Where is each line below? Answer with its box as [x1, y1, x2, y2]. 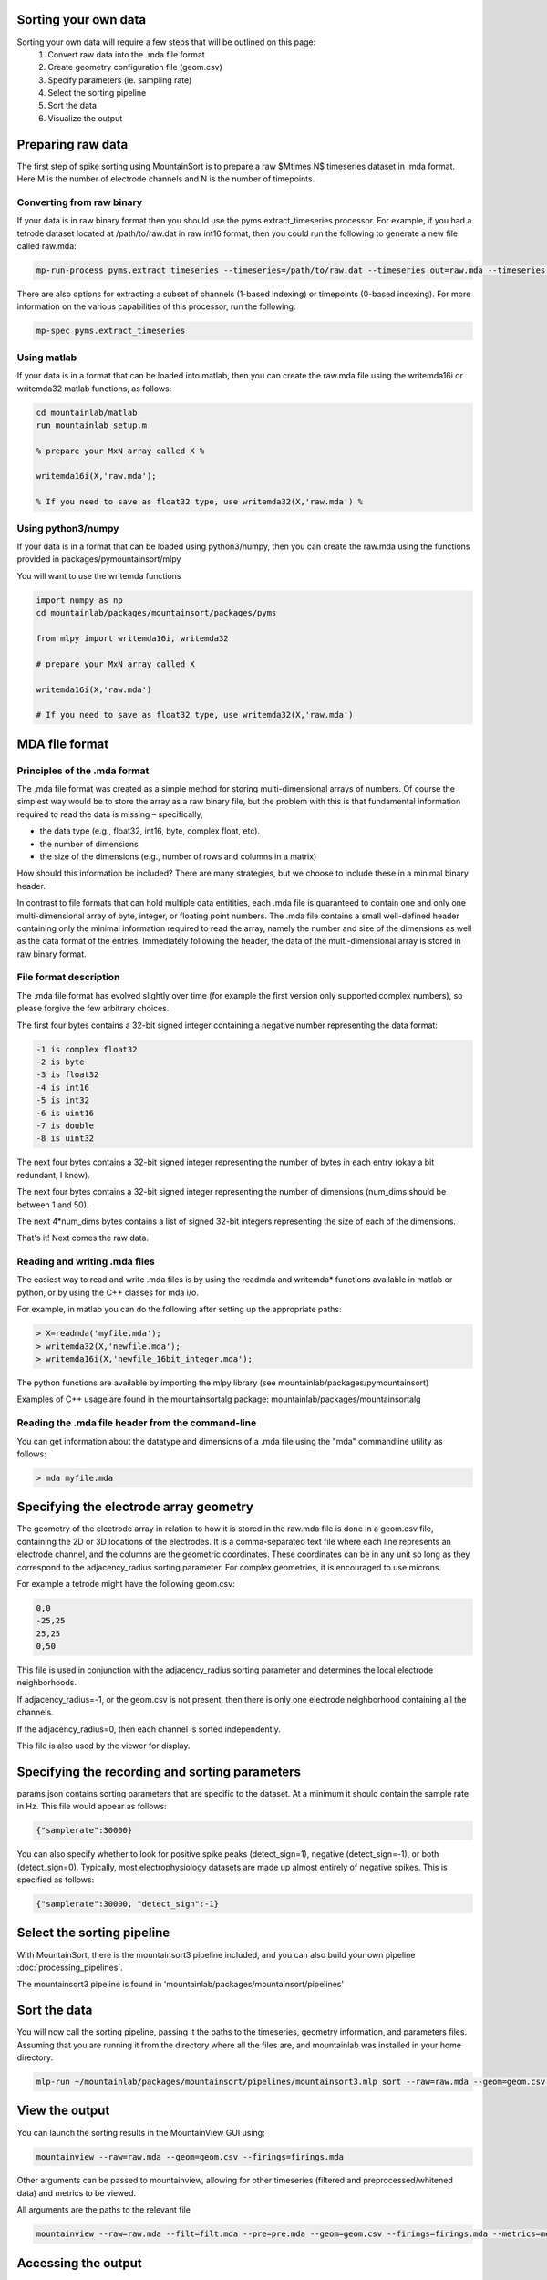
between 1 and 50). [16, 1199, 89, 1210]
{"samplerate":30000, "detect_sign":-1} [36, 1899, 219, 1910]
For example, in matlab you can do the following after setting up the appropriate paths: [16, 1304, 342, 1315]
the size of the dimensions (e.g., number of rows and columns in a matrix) [39, 851, 317, 862]
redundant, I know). [16, 1169, 90, 1180]
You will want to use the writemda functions [16, 570, 181, 581]
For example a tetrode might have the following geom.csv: [16, 1578, 236, 1589]
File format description [16, 971, 120, 984]
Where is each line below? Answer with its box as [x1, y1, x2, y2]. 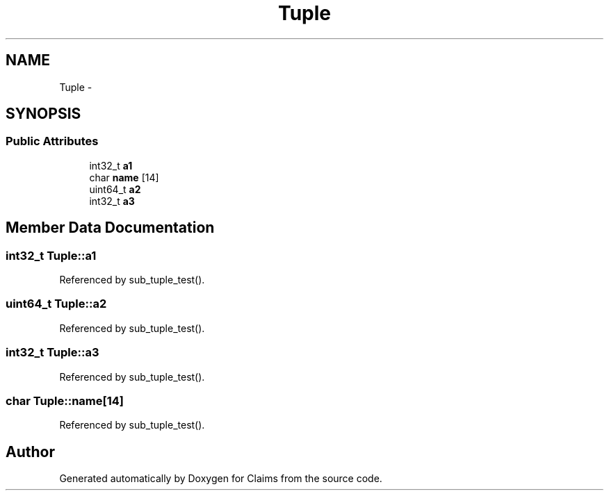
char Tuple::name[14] [6, 393, 124, 408]
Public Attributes [6, 134, 99, 149]
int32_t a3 [89, 195, 135, 207]
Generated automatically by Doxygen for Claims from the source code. [59, 472, 382, 485]
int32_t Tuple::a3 [6, 345, 99, 360]
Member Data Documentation [6, 219, 215, 237]
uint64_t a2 [89, 183, 141, 195]
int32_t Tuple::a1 [6, 248, 97, 263]

_ _ _ _

### YOUR TASK:
Return each line above where the word "Tuple" shows up.

### SOLVED PROBLEM:
char Tuple::name[14] [6, 393, 124, 408]
int32_t Tuple::a3 [6, 345, 99, 360]
int32_t Tuple::a1 [6, 248, 97, 263]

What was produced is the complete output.